Wavelength is directly related to the energy of the light; shorter wavelengths have higher energy and tend to interact more strongly with materials, causing different patterns. In single-slit diffraction, the wavelength determines the spacing and position of the diffraction fringes. The variation in wavelength changes how the light bends and where the dark and bright fringes are located.
Central Maximum
In single-slit diffraction, the central maximum is the brightest part of the diffraction pattern observed on a screen. It is located directly opposite the light source's entry point into the slit. The central maximum stands out due to its intensity compared to adjacent maxima, making it the most noticeable feature.
The central maximum occurs because light wavefronts from different points across the slit aperture converge in-phase at this particular point on the screen. As a result, their amplitudes add constructively, leading to significant light intensity.
The broadness of the central maximum depends on factors like the light's wavelength and the slit width. A smaller slit or a longer wavelength results in a wider central maximum. Understanding the central maximum is essential when calculating distances to dark fringes, as it serves as the reference point.
Screen Distance
Screen distance, represented by the variable \( L \) in our calculations, is the straight-line distance from the slit to the screen where the diffraction pattern is observed. In this particular exercise, the screen distance is 3.50 meters. This value plays a critical role in determining the scale of the diffraction pattern.A larger screen distance generally results in more widely spaced fringes, making the pattern easier to measure and observe. When dealing with small angles, the relation \( y = L \theta \), where \( y \) is the linear distance from the central maximum to a fringe, allows us to convert angular movement into linear distance on the screen. This makes calculations more practical, as we often measure results like the fringe spacing in meters or centimeters.
Dark Fringes
Dark fringes are the darker spots on a diffraction pattern where light waves cancel each other out, resulting in minimal or no light intensity.
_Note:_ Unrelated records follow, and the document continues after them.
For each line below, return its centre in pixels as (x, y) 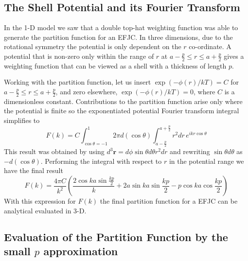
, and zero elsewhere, (87, 91)
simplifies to (22, 120)
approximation (81, 251)
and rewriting (190, 151)
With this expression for (40, 201)
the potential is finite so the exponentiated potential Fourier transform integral (122, 111)
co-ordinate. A (210, 46)
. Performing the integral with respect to (101, 161)
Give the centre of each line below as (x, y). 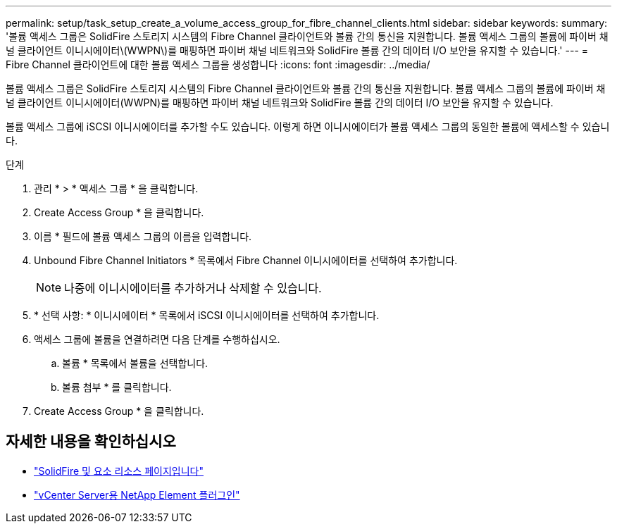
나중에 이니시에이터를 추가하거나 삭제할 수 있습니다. (193, 288)
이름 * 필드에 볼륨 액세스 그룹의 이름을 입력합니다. (143, 236)
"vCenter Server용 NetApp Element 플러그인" (137, 494)
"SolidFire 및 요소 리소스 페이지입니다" (119, 471)
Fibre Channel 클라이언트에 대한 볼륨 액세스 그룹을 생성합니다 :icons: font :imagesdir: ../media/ (218, 64)
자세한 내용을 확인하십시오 (91, 442)
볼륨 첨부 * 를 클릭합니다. (117, 387)
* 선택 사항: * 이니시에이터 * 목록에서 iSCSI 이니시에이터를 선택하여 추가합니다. (207, 315)
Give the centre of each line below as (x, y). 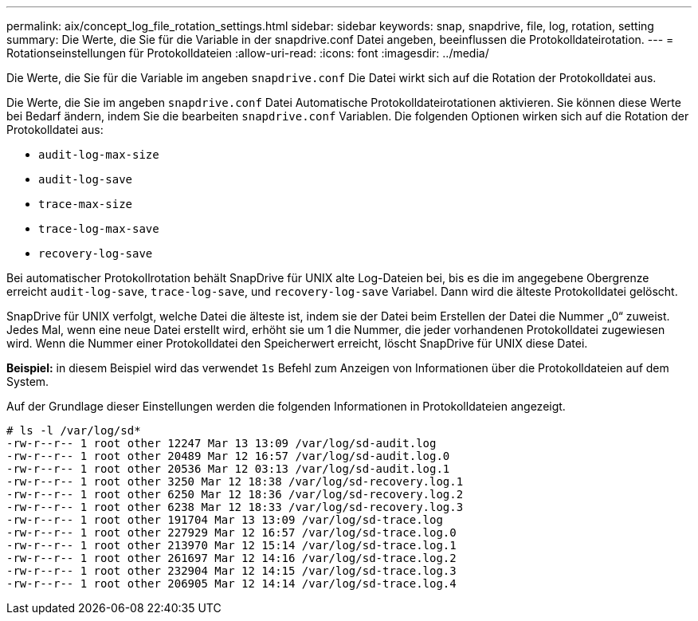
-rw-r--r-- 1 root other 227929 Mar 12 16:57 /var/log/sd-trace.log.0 (231, 533)
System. (28, 381)
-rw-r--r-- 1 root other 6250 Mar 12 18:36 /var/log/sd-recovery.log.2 (235, 494)
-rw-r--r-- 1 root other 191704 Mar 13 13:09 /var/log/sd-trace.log (225, 520)
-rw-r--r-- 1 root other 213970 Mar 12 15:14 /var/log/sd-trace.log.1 (231, 545)
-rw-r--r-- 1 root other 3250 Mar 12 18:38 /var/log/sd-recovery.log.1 (235, 481)
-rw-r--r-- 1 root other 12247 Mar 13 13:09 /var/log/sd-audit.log (222, 443)
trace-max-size (86, 204)
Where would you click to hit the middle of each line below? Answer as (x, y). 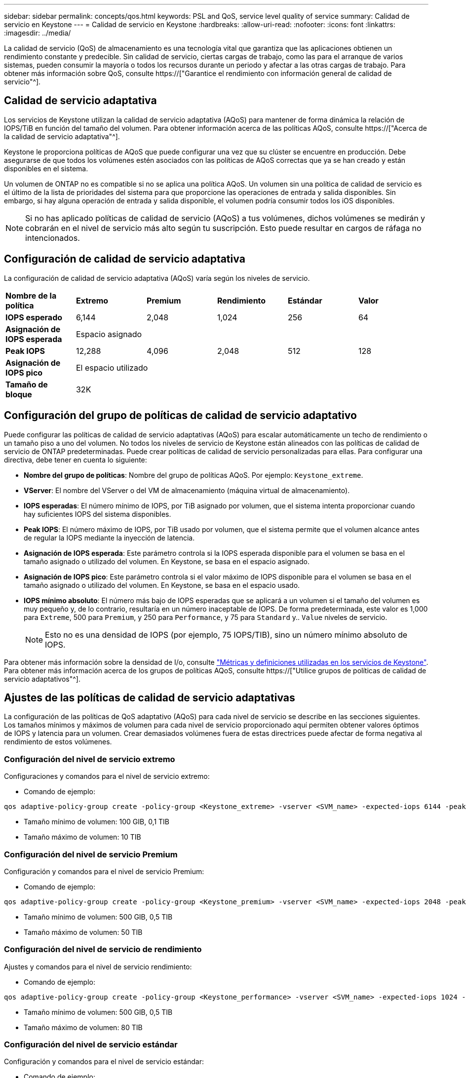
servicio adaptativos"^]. (42, 679)
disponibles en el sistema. (46, 168)
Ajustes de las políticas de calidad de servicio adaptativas (150, 697)
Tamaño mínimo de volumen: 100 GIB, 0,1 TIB (97, 822)
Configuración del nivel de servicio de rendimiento (103, 949)
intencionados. (53, 238)
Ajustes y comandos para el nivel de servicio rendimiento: (98, 966)
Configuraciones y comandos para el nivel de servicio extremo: (107, 776)
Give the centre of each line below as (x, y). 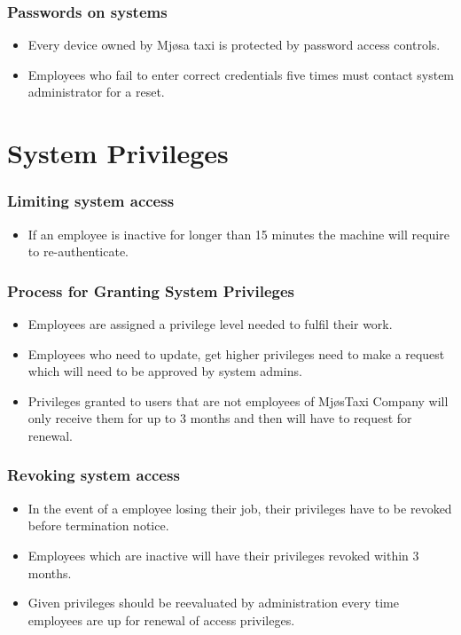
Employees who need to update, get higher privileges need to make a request (236, 353)
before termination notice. (98, 525)
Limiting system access (91, 201)
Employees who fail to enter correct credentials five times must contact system (241, 74)
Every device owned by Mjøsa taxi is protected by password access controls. (234, 45)
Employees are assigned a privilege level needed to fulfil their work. (210, 324)
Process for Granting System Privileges (151, 290)
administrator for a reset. (96, 92)
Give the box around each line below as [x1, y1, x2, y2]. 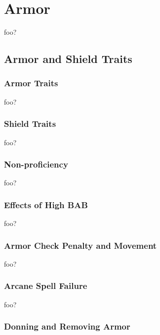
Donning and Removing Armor [4, 320, 130, 333]
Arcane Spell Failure [4, 279, 87, 292]
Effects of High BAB [4, 198, 88, 211]
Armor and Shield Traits [4, 51, 132, 66]
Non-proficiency [4, 158, 68, 170]
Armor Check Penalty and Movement [4, 239, 157, 251]
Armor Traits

These fringes occur due to destructive interference, where wavefronts from different parts of the slit arrive out of phase.The position of dark fringes is determined using the equation \( a \sin \theta = m \lambda \), where \( a \) is the slit width, \( \theta \) is the diffraction angle, \( m \) is the fringe order (not equal to zero), and \( \lambda \) is the wavelength. For the first dark fringe, \( m = \pm 1 \).In practice, we calculate the angle \( \theta \) for the first order \( m \) and use the small-angle approximation to find the distance from the central maximum to the dark fringe, \( y = L \theta \). This process demonstrates the predictable nature of wave diffraction patterns, ensuring precise calculation of fringe positions.